What began almost a decade ago as somewhat ham-handed mobile device management (MDM) – controlling access to enterprise smartphones and tablets often after employees signed onerous agreements – has evolved into today's enterprise mobility management (EMM), which includes mobile application management (MAM).
Now, enterprises are being pushed toward UEM, which in many ways represents a return to MDM capabilities through the use native mobile management APIs included in modern operating systems. Those APIs allow firms to manage desktops, laptops, mobile devices, and in some cases IoT devices, via a single console.
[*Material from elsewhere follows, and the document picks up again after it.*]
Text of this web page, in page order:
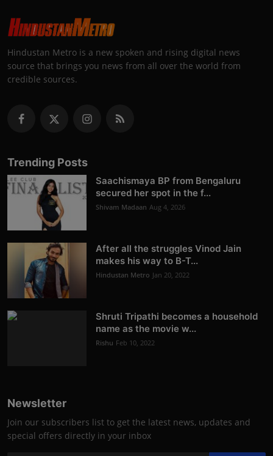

And UEM is meant to be operating system-agnostic.
Accoridng to Chris Silva, vice president of research for mobile, endpoint and wearable devices at Gartner, about 30% of enterprises are either actively using UEM already or are beginning to "cross the bridge" from old management to modern management techniques.
Many companies that have already deployed UEM backed into it. They updated Office 365 and started looking at their other apps and decided to start using SaaS applications; or they deployed a BYOD strategy for mobile devices; or they began allowing Macs into their typically Windows environment.
"These confluence of events sort of landed them in a place where they're saying, 'Hey, look now. We have modern management tools that will support any end point and all our apps are consumable on whatever device somebody wants,'" Silva said. "These are the companies who bit the bullet early and arrived at UEM ahead of schedule."
UEM has yet to be widely adopted because not all companies have upgraded their Windows desktops and laptops (and Windows 32-bit apps on them) to modern OSes that support mobile device management, according to Nicholas McQuire, vice president of enterprise research at CCS Insight. That said, enterprises are preparing to adopt UEM en masse, McQuire said.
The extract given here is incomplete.